── DATA FOR THIS EXERCISE ──

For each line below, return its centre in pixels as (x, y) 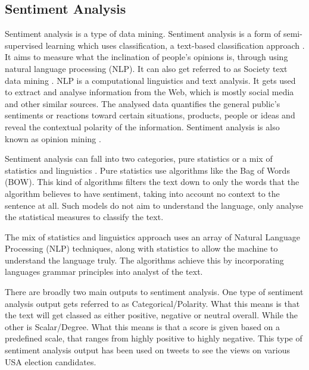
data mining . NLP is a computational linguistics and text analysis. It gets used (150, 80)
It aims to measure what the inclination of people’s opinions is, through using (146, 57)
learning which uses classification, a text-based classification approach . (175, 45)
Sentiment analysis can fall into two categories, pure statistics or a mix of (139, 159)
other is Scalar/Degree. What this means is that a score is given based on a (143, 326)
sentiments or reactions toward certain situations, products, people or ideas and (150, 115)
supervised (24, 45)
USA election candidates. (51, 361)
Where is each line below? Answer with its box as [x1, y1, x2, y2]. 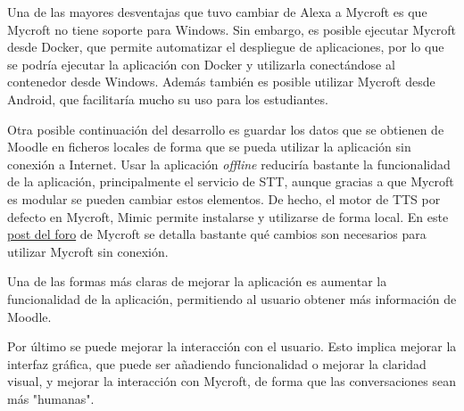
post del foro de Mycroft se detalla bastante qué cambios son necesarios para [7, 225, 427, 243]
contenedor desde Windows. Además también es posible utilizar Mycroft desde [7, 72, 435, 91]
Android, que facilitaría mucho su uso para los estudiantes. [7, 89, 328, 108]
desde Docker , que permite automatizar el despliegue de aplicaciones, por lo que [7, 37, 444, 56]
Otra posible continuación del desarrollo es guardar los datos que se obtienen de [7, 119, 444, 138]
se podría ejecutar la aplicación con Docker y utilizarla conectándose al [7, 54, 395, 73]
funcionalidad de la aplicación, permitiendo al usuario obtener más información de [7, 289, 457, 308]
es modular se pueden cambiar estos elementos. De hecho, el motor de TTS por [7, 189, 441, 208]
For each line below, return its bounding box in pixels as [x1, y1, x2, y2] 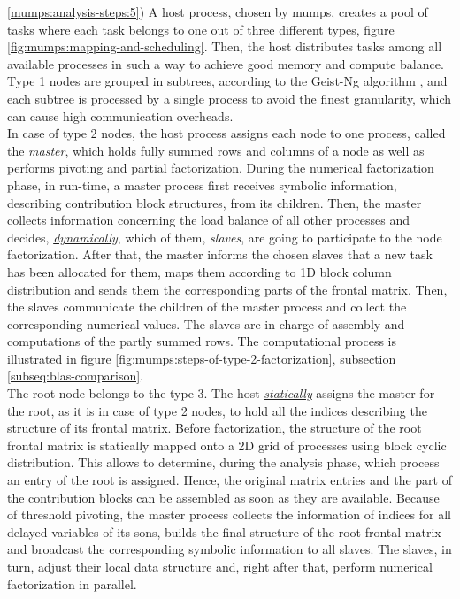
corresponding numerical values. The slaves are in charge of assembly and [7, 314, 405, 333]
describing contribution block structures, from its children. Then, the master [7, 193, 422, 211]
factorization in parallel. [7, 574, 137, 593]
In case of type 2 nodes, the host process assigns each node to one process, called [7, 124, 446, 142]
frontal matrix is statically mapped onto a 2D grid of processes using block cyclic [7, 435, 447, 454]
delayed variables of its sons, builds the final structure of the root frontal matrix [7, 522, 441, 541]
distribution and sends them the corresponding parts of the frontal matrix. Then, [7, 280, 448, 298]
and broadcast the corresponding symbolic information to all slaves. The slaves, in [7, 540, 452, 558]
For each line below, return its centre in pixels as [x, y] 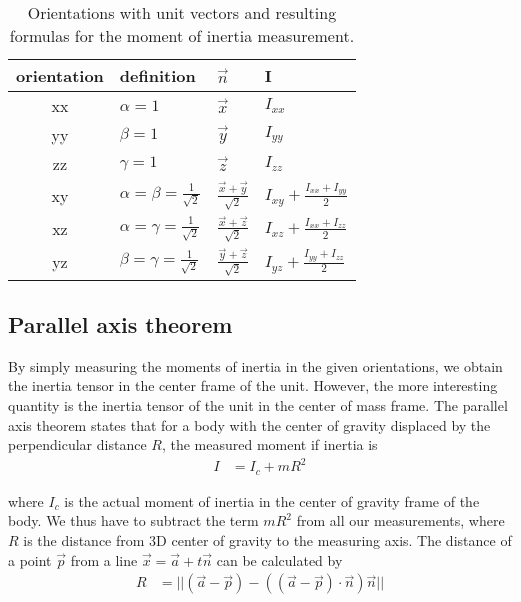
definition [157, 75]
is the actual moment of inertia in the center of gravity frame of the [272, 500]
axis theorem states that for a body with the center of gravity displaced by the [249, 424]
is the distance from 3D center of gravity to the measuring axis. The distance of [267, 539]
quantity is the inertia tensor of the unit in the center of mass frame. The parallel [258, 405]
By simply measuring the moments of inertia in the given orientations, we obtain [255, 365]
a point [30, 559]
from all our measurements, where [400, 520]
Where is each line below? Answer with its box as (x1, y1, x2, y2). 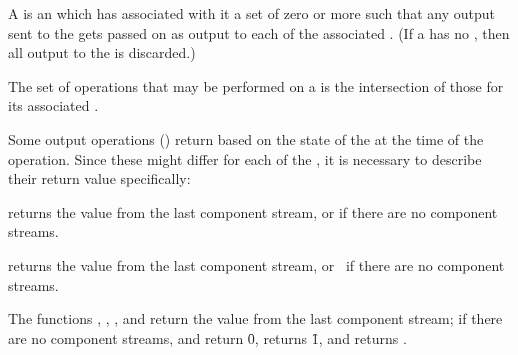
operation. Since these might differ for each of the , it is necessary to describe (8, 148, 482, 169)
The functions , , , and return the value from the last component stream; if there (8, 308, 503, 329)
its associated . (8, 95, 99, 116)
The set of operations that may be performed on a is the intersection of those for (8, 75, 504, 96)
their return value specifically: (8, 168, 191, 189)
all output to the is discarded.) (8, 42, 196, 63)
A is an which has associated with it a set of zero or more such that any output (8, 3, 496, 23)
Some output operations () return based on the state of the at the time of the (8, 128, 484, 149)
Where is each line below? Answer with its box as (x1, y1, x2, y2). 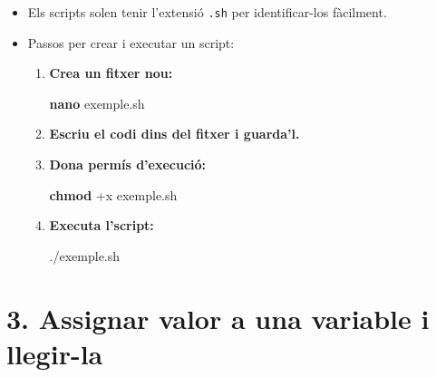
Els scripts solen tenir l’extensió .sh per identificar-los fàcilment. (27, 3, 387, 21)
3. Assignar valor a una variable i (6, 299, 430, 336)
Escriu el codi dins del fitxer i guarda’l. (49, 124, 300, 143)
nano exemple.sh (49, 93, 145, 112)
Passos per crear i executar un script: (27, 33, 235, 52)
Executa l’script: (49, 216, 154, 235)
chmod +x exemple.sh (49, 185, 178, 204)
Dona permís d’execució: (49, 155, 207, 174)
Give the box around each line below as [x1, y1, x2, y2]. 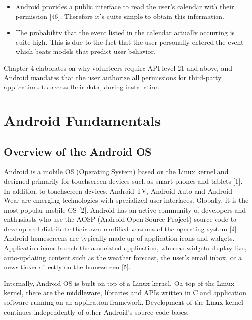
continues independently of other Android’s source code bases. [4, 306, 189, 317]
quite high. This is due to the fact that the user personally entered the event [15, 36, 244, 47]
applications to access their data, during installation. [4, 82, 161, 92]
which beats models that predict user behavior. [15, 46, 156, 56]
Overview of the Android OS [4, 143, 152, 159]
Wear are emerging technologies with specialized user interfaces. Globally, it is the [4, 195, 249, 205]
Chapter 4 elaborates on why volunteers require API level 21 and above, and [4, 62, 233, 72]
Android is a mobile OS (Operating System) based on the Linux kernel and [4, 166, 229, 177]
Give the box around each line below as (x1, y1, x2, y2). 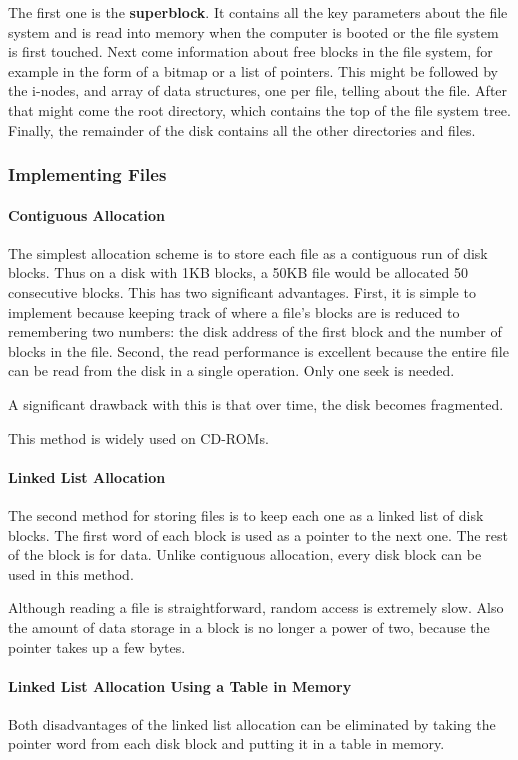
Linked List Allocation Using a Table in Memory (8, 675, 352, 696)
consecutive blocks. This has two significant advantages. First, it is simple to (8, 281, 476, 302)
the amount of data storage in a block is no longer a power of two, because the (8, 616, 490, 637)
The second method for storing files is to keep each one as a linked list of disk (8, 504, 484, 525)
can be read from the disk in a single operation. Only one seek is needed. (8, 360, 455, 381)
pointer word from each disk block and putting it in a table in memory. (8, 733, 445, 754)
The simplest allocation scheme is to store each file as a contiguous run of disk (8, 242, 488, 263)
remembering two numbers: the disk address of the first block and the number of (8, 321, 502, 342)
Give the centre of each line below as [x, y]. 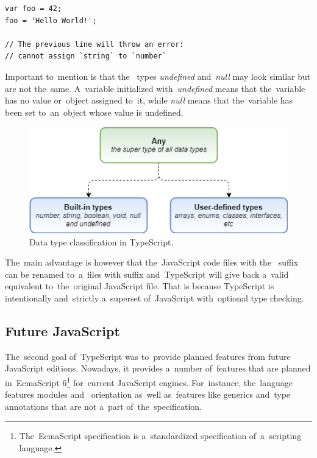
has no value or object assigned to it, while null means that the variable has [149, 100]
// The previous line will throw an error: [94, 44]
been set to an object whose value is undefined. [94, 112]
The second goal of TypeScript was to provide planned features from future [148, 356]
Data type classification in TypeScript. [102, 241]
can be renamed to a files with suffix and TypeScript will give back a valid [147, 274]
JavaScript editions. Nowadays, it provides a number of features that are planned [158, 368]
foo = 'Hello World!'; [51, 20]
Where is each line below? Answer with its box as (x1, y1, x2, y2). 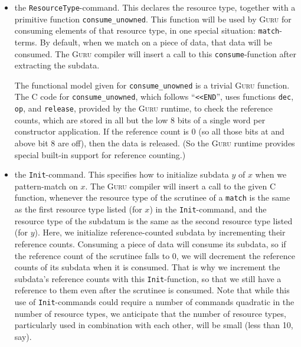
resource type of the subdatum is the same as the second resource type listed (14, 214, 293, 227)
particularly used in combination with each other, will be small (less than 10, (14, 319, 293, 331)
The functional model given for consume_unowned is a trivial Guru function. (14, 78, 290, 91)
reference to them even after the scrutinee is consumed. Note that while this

───
── DATA FOR THIS EXERCISE ──

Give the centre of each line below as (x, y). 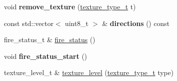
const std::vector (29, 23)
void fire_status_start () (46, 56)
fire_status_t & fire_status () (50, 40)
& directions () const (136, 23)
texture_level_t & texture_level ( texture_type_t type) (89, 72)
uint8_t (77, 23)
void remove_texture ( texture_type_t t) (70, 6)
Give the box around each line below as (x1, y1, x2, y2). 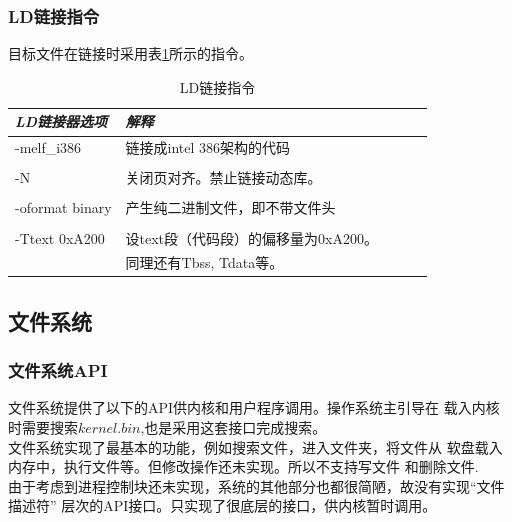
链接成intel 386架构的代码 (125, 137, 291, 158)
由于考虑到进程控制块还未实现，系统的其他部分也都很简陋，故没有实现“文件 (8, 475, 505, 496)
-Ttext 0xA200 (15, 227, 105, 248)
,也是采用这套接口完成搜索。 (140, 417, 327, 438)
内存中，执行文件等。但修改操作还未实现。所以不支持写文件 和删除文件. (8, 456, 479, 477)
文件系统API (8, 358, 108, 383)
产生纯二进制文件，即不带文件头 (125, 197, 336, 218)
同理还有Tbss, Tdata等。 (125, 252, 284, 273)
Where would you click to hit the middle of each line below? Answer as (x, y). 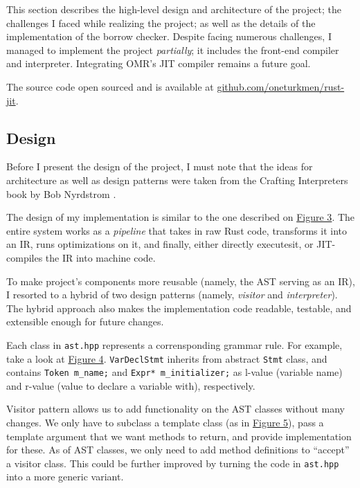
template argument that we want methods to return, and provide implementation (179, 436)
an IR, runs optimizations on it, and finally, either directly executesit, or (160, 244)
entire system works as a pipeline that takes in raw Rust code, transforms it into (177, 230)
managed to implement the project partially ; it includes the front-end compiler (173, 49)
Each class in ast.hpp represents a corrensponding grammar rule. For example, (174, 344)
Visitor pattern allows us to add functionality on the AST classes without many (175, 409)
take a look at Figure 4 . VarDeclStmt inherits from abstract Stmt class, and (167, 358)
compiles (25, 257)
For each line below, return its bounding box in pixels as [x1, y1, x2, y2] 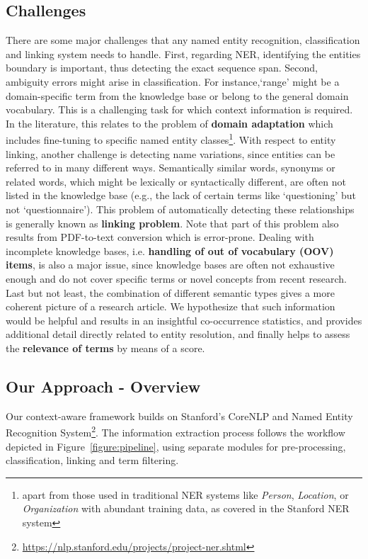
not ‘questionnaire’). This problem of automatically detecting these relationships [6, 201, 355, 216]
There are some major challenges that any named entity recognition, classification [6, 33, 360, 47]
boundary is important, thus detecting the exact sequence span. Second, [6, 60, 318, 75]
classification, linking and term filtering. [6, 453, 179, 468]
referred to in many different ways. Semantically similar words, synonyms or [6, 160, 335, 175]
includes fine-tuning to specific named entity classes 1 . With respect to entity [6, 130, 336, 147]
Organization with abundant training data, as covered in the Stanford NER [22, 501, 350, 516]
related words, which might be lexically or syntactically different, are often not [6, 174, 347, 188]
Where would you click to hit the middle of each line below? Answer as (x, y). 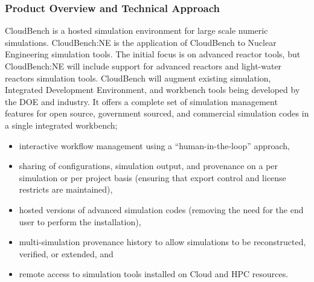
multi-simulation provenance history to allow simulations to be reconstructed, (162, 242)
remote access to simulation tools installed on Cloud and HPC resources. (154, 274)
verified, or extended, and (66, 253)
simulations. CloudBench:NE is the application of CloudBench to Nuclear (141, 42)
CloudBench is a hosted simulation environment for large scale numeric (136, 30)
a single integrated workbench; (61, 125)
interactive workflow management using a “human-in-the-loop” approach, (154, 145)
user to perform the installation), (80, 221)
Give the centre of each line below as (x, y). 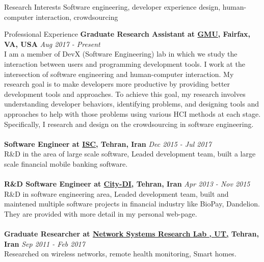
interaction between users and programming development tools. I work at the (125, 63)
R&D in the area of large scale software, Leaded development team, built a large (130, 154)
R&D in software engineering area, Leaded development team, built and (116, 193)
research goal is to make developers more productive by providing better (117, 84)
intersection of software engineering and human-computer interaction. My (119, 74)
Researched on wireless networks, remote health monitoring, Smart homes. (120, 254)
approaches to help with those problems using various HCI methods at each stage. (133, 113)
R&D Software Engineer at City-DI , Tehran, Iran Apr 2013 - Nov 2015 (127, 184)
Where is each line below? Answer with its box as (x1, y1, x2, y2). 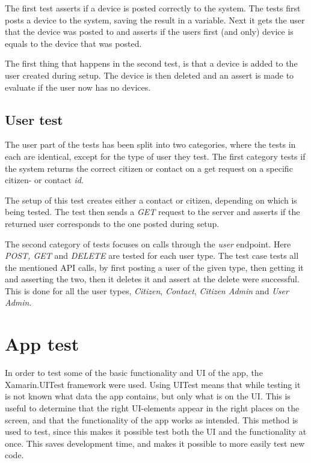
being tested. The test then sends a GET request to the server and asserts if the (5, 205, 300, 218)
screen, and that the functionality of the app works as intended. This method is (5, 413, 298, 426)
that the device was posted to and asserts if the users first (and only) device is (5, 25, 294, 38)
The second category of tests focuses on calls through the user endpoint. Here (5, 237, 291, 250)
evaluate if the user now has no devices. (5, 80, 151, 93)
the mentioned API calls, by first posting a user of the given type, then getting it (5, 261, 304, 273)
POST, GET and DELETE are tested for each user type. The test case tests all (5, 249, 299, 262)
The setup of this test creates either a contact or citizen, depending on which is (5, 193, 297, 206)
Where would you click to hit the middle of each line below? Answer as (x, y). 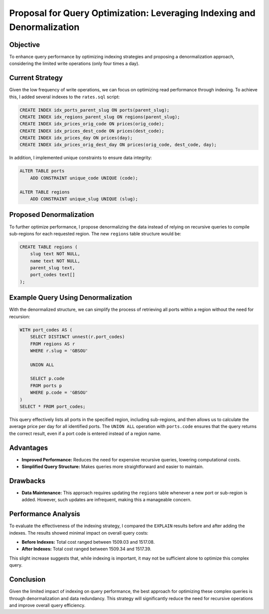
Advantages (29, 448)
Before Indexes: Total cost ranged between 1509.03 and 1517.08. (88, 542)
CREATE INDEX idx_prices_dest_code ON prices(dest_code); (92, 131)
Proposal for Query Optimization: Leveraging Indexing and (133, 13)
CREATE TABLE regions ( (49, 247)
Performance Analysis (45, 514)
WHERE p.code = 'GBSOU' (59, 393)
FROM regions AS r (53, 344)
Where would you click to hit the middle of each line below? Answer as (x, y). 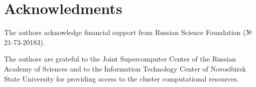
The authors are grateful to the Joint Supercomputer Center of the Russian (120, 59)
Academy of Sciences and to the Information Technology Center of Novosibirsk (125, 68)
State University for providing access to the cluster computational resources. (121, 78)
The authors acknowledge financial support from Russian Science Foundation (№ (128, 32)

───

* _AIM OF THE EXERCISE_
Range to copy from the records above: the line containing "its associated . (8, 95, 99, 116)" to the line containing "can be read", both included. Output those lines exactly and only those, skipping pictures.

* _FINISHED TASK_
its associated . (8, 95, 99, 116)
The set of operations that may be performed on a is the intersection of those for (8, 75, 504, 96)
their return value specifically: (8, 168, 191, 189)
all output to the is discarded.) (8, 42, 196, 63)
A is an which has associated with it a set of zero or more such that any output (8, 3, 496, 23)
Some output operations () return based on the state of the at the time of the (8, 128, 484, 149)
Where is each line below? Answer with its box as (x1, y1, x2, y2). 
Els scripts solen tenir l’extensió .sh per identificar-los fàcilment. (27, 3, 387, 21)
3. Assignar valor a una variable i (6, 299, 430, 336)
Escriu el codi dins del fitxer i guarda’l. (49, 124, 300, 143)
nano exemple.sh (49, 93, 145, 112)
Passos per crear i executar un script: (27, 33, 235, 52)
Executa l’script: (49, 216, 154, 235)
chmod +x exemple.sh (49, 185, 178, 204)
Dona permís d’execució: (49, 155, 207, 174)
Give the box around each line below as [x1, y1, x2, y2]. 
continues independently of other Android’s source code bases. [4, 306, 189, 317]
quite high. This is due to the fact that the user personally entered the event [15, 36, 244, 47]
applications to access their data, during installation. [4, 82, 161, 92]
which beats models that predict user behavior. [15, 46, 156, 56]
Overview of the Android OS [4, 143, 152, 159]
Wear are emerging technologies with specialized user interfaces. Globally, it is the [4, 195, 249, 205]
Chapter 4 elaborates on why volunteers require API level 21 and above, and [4, 62, 233, 72]
Android is a mobile OS (Operating System) based on the Linux kernel and [4, 166, 229, 177]
Give the box around each line below as (x1, y1, x2, y2). 
Linked List Allocation Using a Table in Memory (8, 675, 352, 696)
consecutive blocks. This has two significant advantages. First, it is simple to (8, 281, 476, 302)
the amount of data storage in a block is no longer a power of two, because the (8, 616, 490, 637)
The second method for storing files is to keep each one as a linked list of disk (8, 504, 484, 525)
can be read from the disk in a single operation. Only one seek is needed. (8, 360, 455, 381)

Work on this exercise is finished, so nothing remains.